**** Input

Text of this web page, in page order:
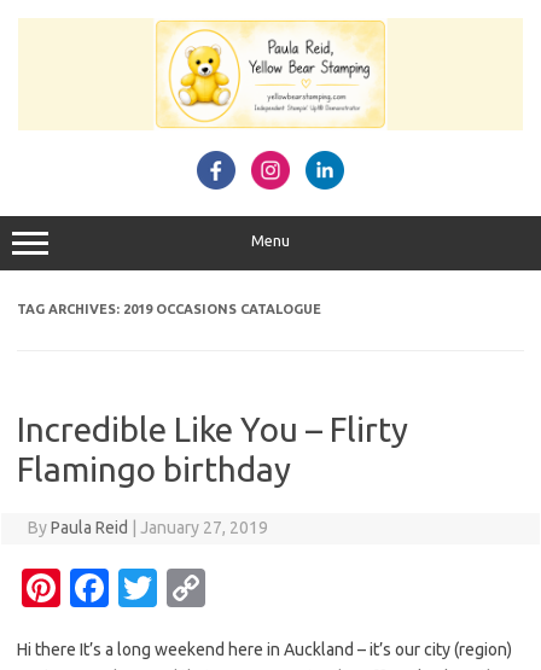
Menu
TAG ARCHIVES: 2019 OCCASIONS CATALOGUE
Incredible Like You – Flirty
Flamingo birthday
ByPaula Reid January 27, 2019
Pi
Fa T
Hi there It’s a long weekend here in Auckland – it’s our city (region)

********

Activity: Without including any picture, set down every line above exactly as it stands.

Exercise output:
Text of this web page, in page order:
Menu
TAG ARCHIVES: 2019 OCCASIONS CATALOGUE
Incredible Like You – Flirty
Flamingo birthday
ByPaula Reid January 27, 2019
Pi
Fa T
Hi there It’s a long weekend here in Auckland – it’s our city (region)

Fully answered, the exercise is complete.